Hyperscale data center networking
Switch and controller design
Reliability, monitoring, and fault tolerance
Network optimization techniques
Network-Application Integration, reconfigurable data center networks
High-performance transport in data centers, focusing on congestion control, flow control, scheduling, and prioritization

Prerequisites

A previous course on computer networks (CSC2209H or equivalent) is highly recommended. Basic undergraduate courses in algorithms and probability theory are recommended.

Textbook

The course is based on recent research material, and we do not have a textbook.

Grading

Paper presentation: 20%
Final project: 70%
- Proposal: 5%
- Intermediate report: 10%
- Presentation: 20%
- Final report: 35%
Active participation in class and discussions: 10%

Late Submission Policy

You have a free late submission of two days. You can use these two days on any one of the deliverables (proposal, intermediate report or final report). You need to notify that TA before using your free late submission.

In addition to the free late submission, you can submit each assignment late by up to two days. For each late day beyond the free late submission, 10% of the mark will be deducted (up to 20%). Assignments/project reports will not be accepted after two days.

Teaching Assistant

Parsa Pazhooheshy < parsap @ cs . toronto . edu >

Bulletin Board

Please use our class bulletin board (on Piazza) to ask questions or discuss any course-related topics. You can sign up to the bulletin board here:

https://piazza.com/utoronto.ca/winter2026/csc2229

By using the bulletin board, everyone in class can read the replies, and the overall number of repeat questions is reduced. Please check the bulletin board before posting any new questions. If you have any questions that cannot be posted on the bulletin board (e.g. questions about your grades), you can e-mail the TA or the course instructor directly.
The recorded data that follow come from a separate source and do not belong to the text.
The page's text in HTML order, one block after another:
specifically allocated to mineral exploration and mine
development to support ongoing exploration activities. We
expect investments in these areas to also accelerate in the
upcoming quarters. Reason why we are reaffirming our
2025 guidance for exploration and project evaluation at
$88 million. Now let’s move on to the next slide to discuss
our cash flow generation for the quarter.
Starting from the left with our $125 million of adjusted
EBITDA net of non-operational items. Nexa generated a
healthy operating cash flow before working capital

Please make sure to check the announcements folder regularly for updates regarding lectures, assignments, etc. or enable notifications on Piazza.

In addition to our bulletin board, we have a mailing list that will be used exclusively for sharing important information. We will use the email address you have used on ACORN to create this list (please make sure that is a valid email address). Please do not use this email to ask questions.

In-Class Presentations

Students will present papers from the “Reading List” throughout the term. Each presentation is expected to be 20 minutes followed by 10 minutes of Q&A and discussions.

Reading List

The list of papers we will read in this course will be added here.

Week 4

[1] Z. Wang et al., “{SRNIC}: A Scalable Architecture for {RDMA} {NICs},” presented at the 20th USENIX Symposium on Networked Systems Design and Implementation (NSDI 23), 2023, pp. 1–14. Available: https://www.usenix.org/conference/nsdi23/presentation/wang-zilong.

[2] Y. Lu et al., “{Multi-Path} Transport for {RDMA} in Datacenters,” presented at the 15th USENIX Symposium on Networked Systems Design and Implementation (NSDI 18), 2018, pp. 357–371. Available: https://www.usenix.org/conference/nsdi18/presentation/lu.

[3] K. Prasopoulos et al., “SIRD: A Sender-Informed, Receiver-Driven Datacenter Transport Protocol,” presented at the 22nd USENIX Symposium on Networked Systems Design and Implementation (NSDI 25), 2025, pp. 451–471. Available: https://www.usenix.org/conference/nsdi25/presentation/prasopoulos

Week 5

[4] W. Li et al., “Flow Scheduling with Imprecise Knowledge,” presented at the 21st USENIX Symposium on Networked Systems Design and Implementation (NSDI 24), 2024, pp. 95–111. Available: https://www.usenix.org/conference/nsdi24/presentation/li-wenxin

[5] S. Rajasekaran, M. Ghobadi, and A. Akella, “CASSINI: Network-Aware Job Scheduling in Machine Learning Clusters,” presented at the 21st USENIX Symposium on Networked Systems Design and Implementation (NSDI 24), 2024, pp. 1403–1420. Available: https://www.usenix.org/conference/nsdi24/ presentation/rajasekaran

[6] F. Zandi, M. Ghobadi, and Y. Ganjali, “FORESIGHT: Joint Time and Space Scheduling for Efficient Distributed ML Training,” in IEEE/IFIP Networking, Apr. 2025, pp. 1–9. Available: https://networking.ifip.org/2025/images/Net25_papers/1571125810.pdf

Week 6

[7] X. Liao et al., “MixNet: A Runtime Reconfigurable Optical-Electrical Fabric for Distributed Mixture-of-Experts Training,” in Proceedings of the ACM SIGCOMM 2025 Conference, in SIGCOMM ’25. New York, NY, USA: Association for Computing Machinery, Aug. 2025, pp. 554–574. doi: 10.1145/3718958.3750465.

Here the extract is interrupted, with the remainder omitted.